ガラポンTVをご存じだろうか。通常版の価格が39,420円(税込)。一口に言えばワンセグ全録レコーダーである。ガラポンTVを購入し、ガラポンIDを取得し、宅内視聴設定、宅外視聴設定を行うと何ができるかといえば、その瞬間からすべての番組が録画され、インターネット経由でPCやスマートフォンから番組の視聴が可能になるのだ!

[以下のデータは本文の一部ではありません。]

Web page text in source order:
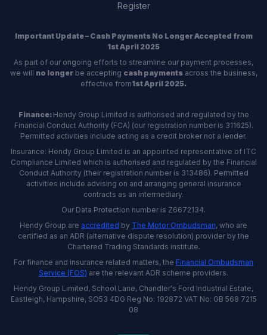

即ち地デジ8局120日分の全てのTV番組が自宅に保存されていて、どこからでもどんなデバイスからでも検索してインターネット経由でいつでもどこでも視聴できることになる。しかも、全番組を文字起こししており、キーワードで番組内容を検索できるという。視聴者を「時間」と「場所」から解放してしまうテレビなのである。
http://garapon.tv/
保田歩代表取締役は次のように語っている。
「…変わったのは視聴者のほうです。IT革命のおかげで、日々接するメディアや使用する端末が増えました。これによって人々は、本来多様な人間の価値観をより積極的に自覚するようになりました。自分の価値観を自覚した人々は、テレビ番組の一方的な情報発信に拒否感が生まれ、『テレビはつまらない』という発言をしているんだと思っています。本質的には面白いテレビ番組群と、それを一方的でつまらないと拒絶し始めた人々。私達はそこを最適化したいと考えています」
http://job.j-sen.jp/visionary/president/article/82/
インターネットがテレビ視聴のあり方を大きく変えようとしていることは間違いあるまい。ガラポンTVは従来、テレビ局にとって最も重要だった「番組編成」を無化してしまうことになる。テレビ局は「番組編成」を通じてテレビ視聴の習慣化を図ってきたが、ガラポンTVは、これを否定してしまうことになるのだ。地上波テレビのニュースや情報番組でガラポンTVが取り上げられないのは、そのためである。画質も決して褒められたものではないようだ。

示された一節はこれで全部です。